Recent advances in deep learning have accelerated the development of automated methods for skin lesion diagnosis, leading to a growing number of AI models designed specifically for dermatology. The availability of relatively large, publicly accessible skin lesion datasets has further propelled progress in this field, enabling the refinement of deep-learning-based diagnostic approaches. The adoption of such automated systems for melanoma detection holds significant potential for improving early diagnosis and, consequently, enhancing patient survival rates.
Despite recent progress, existing lesion analysis methods face several limitations. First, the majority of datasets suffer from the lack of detailed metadata from pathology reports such as Breslow thickness, presence of ulceration, regression, dermal mitotic rate, tumor-infiltrating lymphocytes, preexisting nevus, steatosis, perivascular and perineural invasion, making it difficult to assess how well these methods perform, especially on early-stage lesions. Specifically, Breslow thickness and ulceration determine the T-category in the TNM classification used for disease staging. Without this information, the distribution of early/advanced melanomas remains unknown. Since early detection of melanoma is a primary objective of deep learning models, the lack of dedicated datasets makes it difficult to assess their effectiveness accurately. This gap poses a significant challenge to the development of reliable diagnostic tools, as early-stage melanoma can exhibit visual similarities to benign nevi, borderline lesions, melanosis, or even scars [
2]. These variations in appearance across stages could pose a challenge for deep learning models, potentially affecting classification performance. Additionally, early-stage melanoma often exhibits subtle features, making it more challenging to differentiate from benign lesions and complicating accurate diagnosis. As a result, an imbalanced distribution of melanoma stages in datasets can introduce bias into deep learning models. When trained on data with unknown stage distribution, models may not effectively address early detection, presumably failing to identify early-stage melanoma accurately.

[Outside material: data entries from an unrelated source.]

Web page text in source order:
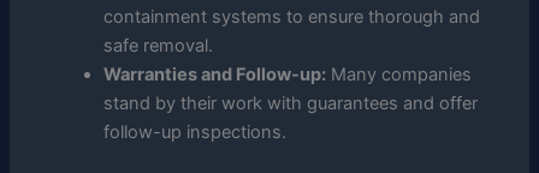
containment systems to ensure thorough and
safe removal.
Warranties and Follow-up: Many companies
stand by their work with guarantees and offer
follow-up inspections.
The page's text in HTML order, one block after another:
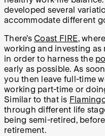
developed several
accommodate different
There’s Coast FIRE,
working and investing
in order to harness the
early as possible. As
you then leave full-time
working part-time or
Similar to that is
through different life
being semi-retired,
retirement.
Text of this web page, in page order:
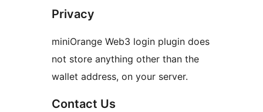
Privacy
miniOrange Web3 login plugin does
not store anything other than the
wallet address, on your server.
Contact Us
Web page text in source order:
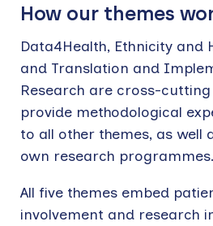
How our themes
Data4Health, Ethnicity and
and Translation and
Research are cross-cutting
provide methodological
to all other themes, as well
own research programmes.
All five themes embed
involvement and research
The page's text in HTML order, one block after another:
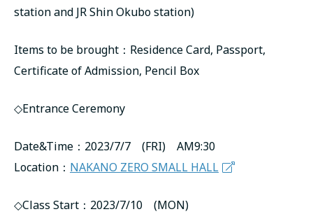
station and JR Shin Okubo station)
Items to be brought：Residence Card, Passport,
Certificate of Admission, Pencil Box
◇Entrance Ceremony
Date&Time：2023/7/7 (FRI) AM9:30
Location： NAKANO ZERO SMALL HALL
◇Class Start：2023/7/10 (MON)
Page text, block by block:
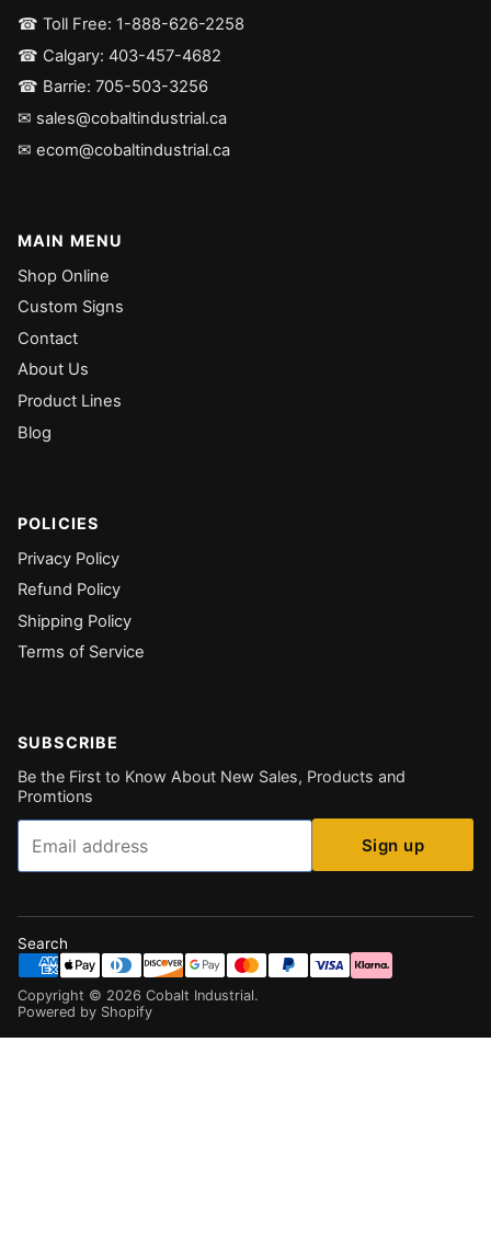
☎ Toll Free: 1-888-626-2258
☎ Calgary: 403-457-4682
☎ Barrie: 705-503-3256
✉ sales@cobaltindustrial.ca
✉ ecom@cobaltindustrial.ca
MAIN MENU
Shop Online
Custom Signs
Contact
About Us
Product Lines
Blog
POLICIES
Privacy Policy
Refund Policy
Shipping Policy
Terms of Service
SUBSCRIBE
Be the First to Know About New Sales, Products and
Promtions
Email
Sign up
Search
Copyright © 2026 Cobalt Industrial.
Powered by Shopify
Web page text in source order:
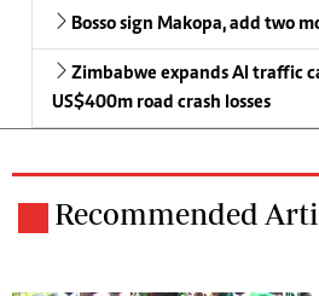
Bosso sign Makopa, add two
Zimbabwe expands AI traffic
US$400m road crash losses
Recommended
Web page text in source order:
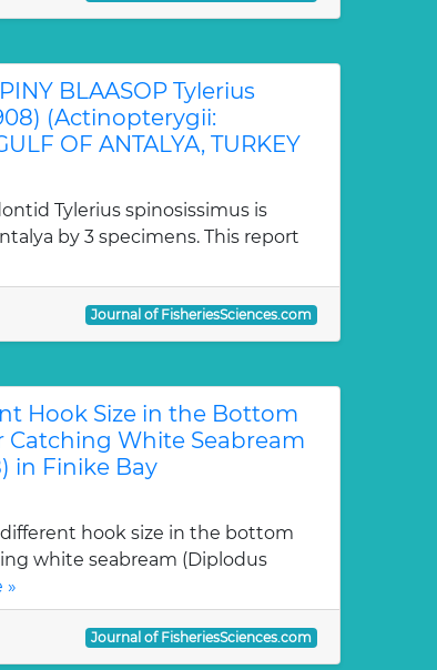
BLAASOP Tylerius
(Actinopterygii:
OF ANTALYA, TURKEY
Tylerius spinosissimus is
by 3 specimens. This report
Journal of FisheriesSciences.com
Hook Size in the Bottom
White Seabream
in Finike Bay
hook size in the bottom
white seabream (Diplodus
»
Journal of FisheriesSciences.com
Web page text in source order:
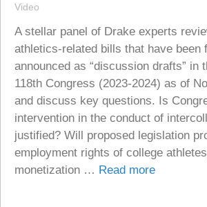
A stellar panel of Drake experts
athletics-related bills that have been
announced as “discussion drafts” in
118th Congress (2023-2024) as of
and discuss key questions. Is
intervention in the conduct of
justified? Will proposed legislation
employment rights of college
monetization … Read more
Video
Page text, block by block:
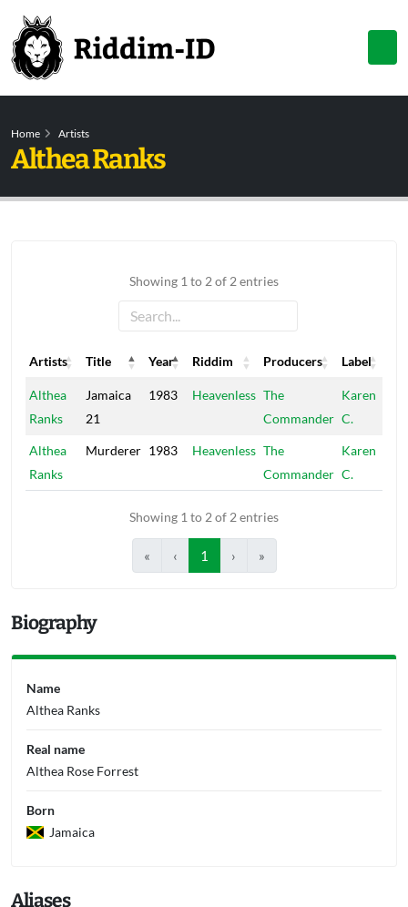
Home Artists
Althea Ranks
Showing 1 to 2 of 2 entries
Artists Title Year Riddim Producers
Label
Artists
Title Year Riddim Producers Label
Althea
Ranks
Jamaica
21
1983 Heavenless The
Commander
Karen
C.
Althea
Ranks
Murderer 1983 Heavenless The
Commander
Karen
C.
Showing 1 to 2 of 2 entries
« ‹ 1 › »
Biography
Name
Althea Ranks
Real name
Althea Rose Forrest
Born
Jamaica
Aliases
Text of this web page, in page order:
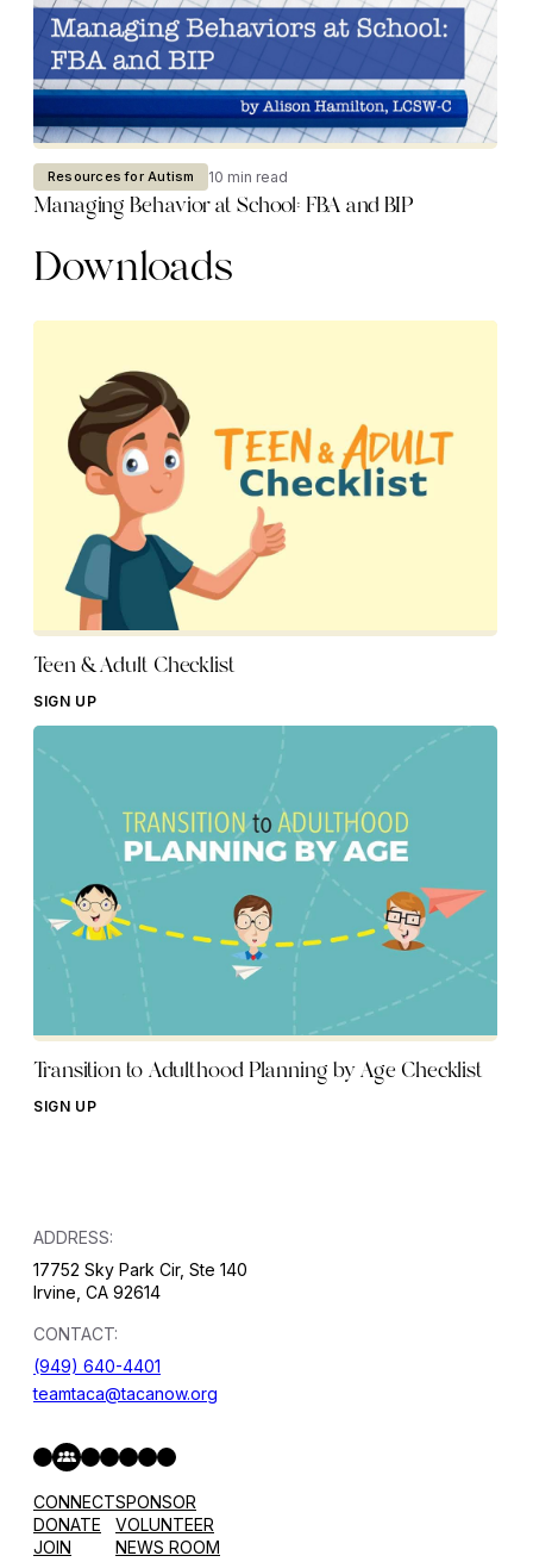
Resources for Autism 10 min read
Managing Behavior at School: FBA and BIP
Downloads
Teen & Adult Checklist
SIGN UP
Transition to Adulthood Planning by Age Checklist
SIGN UP
ADDRESS:
17752 Sky Park Cir, Ste 140
Irvine, CA 92614
CONTACT:
(949) 640-4401
teamtaca@tacanow.org
Facebook
Hope & Help Facebook Group
Twitter
Instagram
YouTube
FlickrSpotify
CONNECT
DONATE
JOIN
SPONSOR
VOLUNTEER
NEWS ROOM
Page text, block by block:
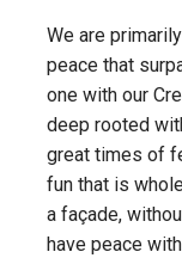
We are
peace that
one with our
deep rooted
great times of
fun that is
a façade,
have peace
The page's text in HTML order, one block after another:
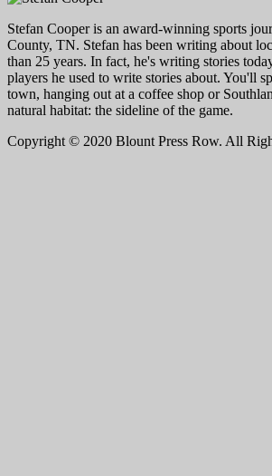
Stefan Cooper is an award-winning sports
County, TN. Stefan has been writing about
than 25 years. In fact, he's writing stories
players he used to write stories about. You'll
town, hanging out at a coffee shop or
natural habitat: the sideline of the game.
Copyright © 2020 Blount Press Row. All
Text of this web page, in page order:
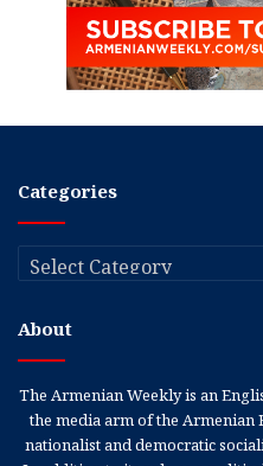
Categories
Categories
About
The Armenian Weekly is an
the media arm of the Armenian
nationalist and democratic
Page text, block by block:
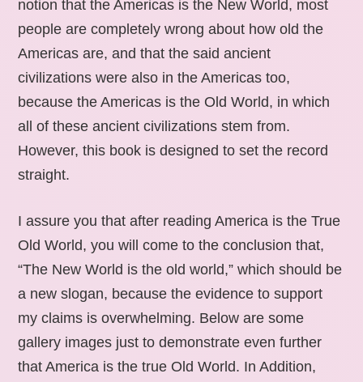
notion that the Americas is the New World, most
people are completely wrong about how old the
Americas are, and that the said ancient
civilizations were also in the Americas too,
because the Americas is the Old World, in which
all of these ancient civilizations stem from.
However, this book is designed to set the record
straight.
I assure you that after reading America is the True
Old World, you will come to the conclusion that,
“The New World is the old world,” which should be
a new slogan, because the evidence to support
my claims is overwhelming. Below are some
gallery images just to demonstrate even further
that America is the true Old World. In Addition,
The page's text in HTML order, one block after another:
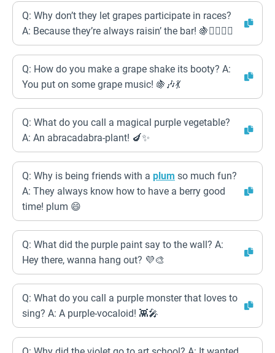
Q: Why don’t they let grapes participate in races?
A: Because they’re always raisin’ the bar! 🍇🏃‍♀️🏃‍♂️
Q: How do you make a grape shake its booty? A:
You put on some grape music! 🍇🎶💃
Q: What do you call a magical purple vegetable?
A: An abracadabra-plant! 🍆✨
Q: Why is being friends with a plum so much fun?
A: They always know how to have a berry good
time! plum 😄
Q: What did the purple paint say to the wall? A:
Hey there, wanna hang out? 💜🎨
Q: What do you call a purple monster that loves to
sing? A: A purple-vocaloid! 👾🎤
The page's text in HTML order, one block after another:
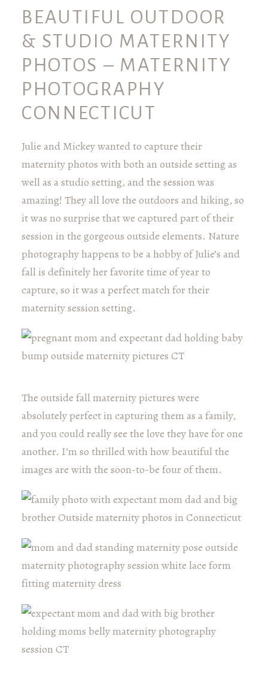
BEAUTIFUL OUTDOOR
& STUDIO MATERNITY
PHOTOS – MATERNITY
PHOTOGRAPHY
CONNECTICUT
Julie and Mickey wanted to capture their
maternity photos with both an outside setting as
well as a studio setting, and the session was
amazing! They all love the outdoors and hiking, so
it was no surprise that we captured part of their
session in the gorgeous outside elements. Nature
photography happens to be a hobby of Julie’s and
fall is definitely her favorite time of year to
capture, so it was a perfect match for their
maternity session setting.
The outside fall maternity pictures were
absolutely perfect in capturing them as a family,
and you could really see the love they have for one
another. I’m so thrilled with how beautiful the
images are with the soon-to-be four of them.
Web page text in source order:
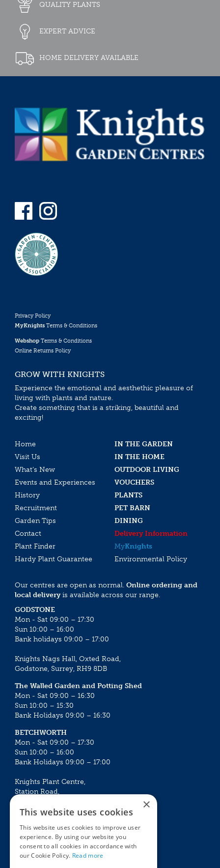
QUALITY PLANTS
EXPERT ADVICE
HOME DELIVERY AVAILABLE
Privacy Policy
MyKnights Terms & Conditions
Webshop Terms & Conditions
Online Returns Policy
GROW WITH KNIGHTS
Experience the emotional and aesthethic pleasure of
living with plants and nature.
Create something that is a striking, beautiful and
exciting!
Home
IN THE GARDEN
Visit Us
IN THE HOME
What’s New
OUTDOOR LIVING
Events and Experiences
VOUCHERS
History
PLANTS
Recruitment
PET BARN
Garden Tips
DINING
Contact
Delivery Information
Plant Finder
MyKnights
Hardy Plant Guarantee
Environmental Policy
Our centres are open as normal. Online ordering and
local deliveryis available across our range.
GODSTONE
Mon - Sat 09:00 – 17:30
Sun 10:00 – 16:00
Bank holidays 09:00 – 17:00
Knights Nags Hall, Oxted Road,
Godstone, Surrey, RH9 8DB
The Walled Garden and Potting Shed
Mon - Sat 09:00 – 16:30
Sun 10:00 – 15:30
Bank Holidays 09:00 – 16:30
BETCHWORTH
Mon - Sat 09:00 – 17:30
Sun 10:00 – 16:00
Bank Holidays 09:00 – 17:00
Knights Plant Centre,
Station Road,
Mon - Sat 09:00 – 16:30
Sun 10:00 – 15:30
Bank Holidays 09:00 – 16:30
×
This website uses cookies
This website uses cookies to improve user
experience. By using our website you
consent to all cookies in accordance with
our Cookie Policy. Read more
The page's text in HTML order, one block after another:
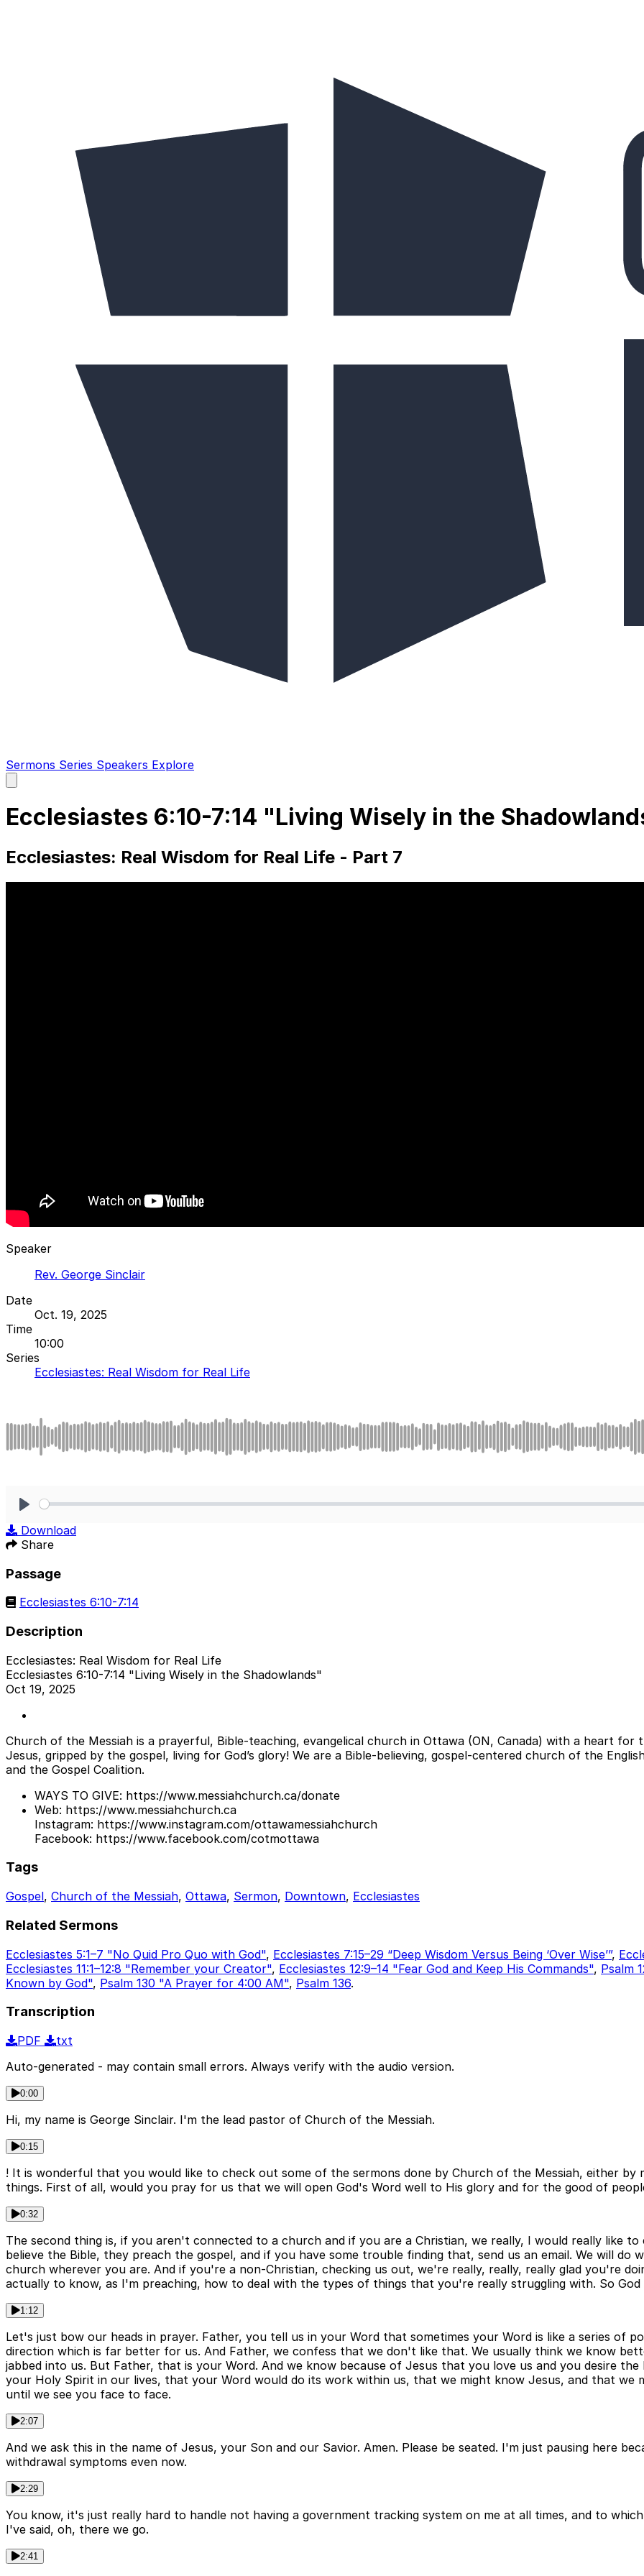
Sermons Series Speakers Explore
main
Ecclesiastes 6:10-7:14 "Living Wisely in the
Ecclesiastes: Real Wisdom for Real Life - Part 7
Speaker
Rev. George Sinclair
Date
Oct. 19, 2025
Time
10:00
Series
Ecclesiastes: Real Wisdom for Real Life
Download
Share
Passage
Ecclesiastes 6:10-7:14
Description
Ecclesiastes: Real Wisdom for Real Life
Ecclesiastes 6:10-7:14 "Living Wisely in the Shadowlands"
Oct 19, 2025
Church of the Messiah is a prayerful, Bible-teaching, evangelical church in Ottawa (ON, Canada) with a heart for
Jesus, gripped by the gospel, living for God’s glory! We are a Bible-believing, gospel-centered church of the
and the Gospel Coalition.
WAYS TO GIVE: https://www.messiahchurch.ca/donate
Web: https://www.messiahchurch.ca
Instagram: https://www.instagram.com/ottawamessiahchurch
Facebook: https://www.facebook.com/cotmottawa
Tags
Gospel, Church of the Messiah, Ottawa, Sermon, Downtown, Ecclesiastes
Related Sermons
Ecclesiastes 5:1–7 "No Quid Pro Quo with God", Ecclesiastes 7:15–29 “Deep Wisdom Versus Being ‘Over Wise’”,
Ecclesiastes 11:1–12:8 "Remember your Creator", Ecclesiastes 12:9–14 "Fear God and Keep His Commands", Psalm
Known by God", Psalm 130 "A Prayer for 4:00 AM", Psalm 136.
Transcription
PDF
txt
Auto-generated - may contain small errors. Always verify with the audio version.
0:00
Hi, my name is George Sinclair. I'm the lead pastor of Church of the Messiah.
0:15
! It is wonderful that you would like to check out some of the sermons done by Church of the Messiah, either
things. First of all, would you pray for us that we will open God's Word well to His glory and for the good of
0:32
The second thing is, if you aren't connected to a church and if you are a Christian, we really, I would really like
believe the Bible, they preach the gospel, and if you have some trouble finding that, send us an email. We will
church wherever you are. And if you're a non-Christian, checking us out, we're really, really, really glad you're
actually to know, as I'm preaching, how to deal with the types of things that you're really struggling with. So God
1:12
Let's just bow our heads in prayer. Father, you tell us in your Word that sometimes your Word is like a series of
direction which is far better for us. And Father, we confess that we don't like that. We usually think we know
jabbed into us. But Father, that is your Word. And we know because of Jesus that you love us and you desire
your Holy Spirit in our lives, that your Word would do its work within us, that we might know Jesus, and that we
until we see you face to face.
2:07
And we ask this in the name of Jesus, your Son and our Savior. Amen. Please be seated. I'm just pausing here
withdrawal symptoms even now.
2:29
You know, it's just really hard to handle not having a government tracking system on me at all times, and to
I've said, oh, there we go.
2:41

Secondly, the wide availability of large open-access datasets presents a challenge, as nearly all research projects rely on the same training data, while cross-dataset evaluation remains vastly underutilized. For example, only 36 of 176 skin lesion segmentation methods studied in [
3] used cross-dataset evaluation to test their models. Moreover, only 23.6% of works studied in [
4] used an external dataset for evaluation. Without testing across diverse datasets, it’s challenging to determine whether a method will perform robustly in real-world clinical settings.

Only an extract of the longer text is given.